### Data Quality Check for dim_customer


- This notebook performs structural, integrity, and consistency checks on dim_customer before it is consumed in Power BI reporting.
- Power BI dataset will connects directly to gdb041.dim_customer.
- Each row of this dataset represents details for a specific customer_code

### Database configuration

This notebook reads database credentials from environment variables.
Credentials are **not stored in the notebook or repository**.

Required variables:

- DB_USER
- DB_PASSWORD
- DB_HOST
- DB_NAME

For local development:

- Create a `.env` file (see `.env.example`)
- Load variables using `python-dotenv`

### 1. Import Necessary Libraries

In [1]:
# Core libraries for data manipulation and numerical operations
import numpy as np
import pandas as pd

#import sql engine
from sqlalchemy import create_engine 

### 2. Load Data

In [2]:
# Import libraries
from dotenv import load_dotenv
import os
import sys

# Load environment variables
load_dotenv()

# Required environment variables
REQUIRED_ENV_VARS = ["DB_USER", "DB_PASSWORD", "DB_HOST", "DB_NAME"]

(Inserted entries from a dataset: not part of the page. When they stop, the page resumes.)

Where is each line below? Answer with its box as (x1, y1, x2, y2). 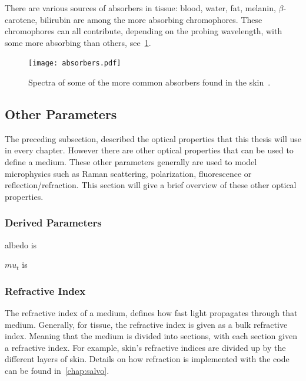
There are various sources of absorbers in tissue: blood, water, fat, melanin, (5, 2, 276, 14)
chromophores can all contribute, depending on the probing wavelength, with (5, 25, 282, 37)
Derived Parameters (5, 215, 102, 230)
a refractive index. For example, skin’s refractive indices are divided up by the (5, 341, 286, 353)
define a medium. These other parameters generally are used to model (5, 156, 257, 168)
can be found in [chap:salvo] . (5, 364, 109, 376)
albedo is (5, 238, 37, 251)
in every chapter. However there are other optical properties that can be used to (5, 144, 294, 156)
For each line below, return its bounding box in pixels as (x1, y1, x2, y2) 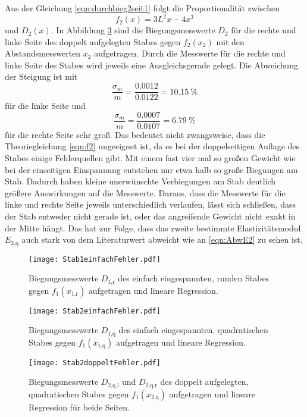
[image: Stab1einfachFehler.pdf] (29, 255, 161, 264)
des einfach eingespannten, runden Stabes (118, 272, 270, 284)
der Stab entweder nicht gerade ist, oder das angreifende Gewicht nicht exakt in (5, 209, 296, 222)
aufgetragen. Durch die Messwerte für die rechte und (94, 47, 286, 59)
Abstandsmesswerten (5, 47, 81, 59)
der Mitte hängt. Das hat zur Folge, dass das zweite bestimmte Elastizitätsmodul (5, 221, 301, 234)
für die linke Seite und (5, 99, 86, 112)
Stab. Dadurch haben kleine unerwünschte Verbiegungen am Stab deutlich (5, 175, 276, 187)
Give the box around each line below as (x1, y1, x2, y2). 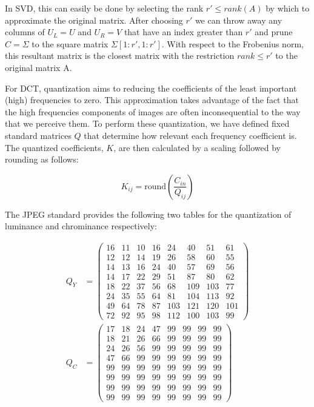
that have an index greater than (124, 25, 243, 38)
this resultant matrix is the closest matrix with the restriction (5, 49, 235, 62)
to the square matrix (32, 37, 109, 50)
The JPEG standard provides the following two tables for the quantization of (5, 207, 292, 220)
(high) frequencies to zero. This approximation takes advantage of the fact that (5, 93, 299, 106)
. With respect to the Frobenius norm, (161, 37, 304, 50)
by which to (266, 2, 310, 14)
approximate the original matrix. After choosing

# Validate environment variables (Fail Fast)
missing_vars = [var for var in REQUIRED_ENV_VARS if not os.getenv(var)]

if missing_vars:
    sys.exit(
        f"""
        ❌ Missing required environment variables: {', '.join(missing_vars)}

        Please set them in your .env file or system environment before running the script.
        Example:
            DB_USER=your_username
            DB_PASSWORD=your_password
            DB_HOST=localhost
            DB_NAME=your_database
        """
    )

# Create database engine
engine = create_engine(
    f"mysql+mysqlconnector://{os.getenv('DB_USER')}:"
    f"{os.getenv('DB_PASSWORD')}@"
    f"{os.getenv('DB_HOST')}/"
    f"{os.getenv('DB_NAME')}"
)

# Define query
query = """
SELECT 
    customer_code,
    customer,
    market,
    platform,
    channel
FROM gdb041.dim_customer
"""

try:
    df_customer = pd.read_sql_query(query, engine)
    print("✅ Data loaded successfully.")

except Exception as e:
    raise RuntimeError(f"❌ Failed to load data from dim_customer: {e}")

# Preview
df_customer.head()

✅ Data loaded successfully.


Unnamed: 0,customer_code,customer,market,platform,channel
0,90002012,Electricalsocity,India,Brick & Mortar,Retailer
1,90002013,Electricalslytical,India,Brick & Mortar,Retailer
2,90002010,Ebay,India,E-Commerce,Retailer
3,90002011,Atliq Exclusive,India,Brick & Mortar,Retailer
4,90002014,Expression,India,Brick & Mortar,Retailer


### 3. Initial Data Quality Check

In [3]:
def initial_report(df):
    print(" *** initial report ***\n" + "-"*40)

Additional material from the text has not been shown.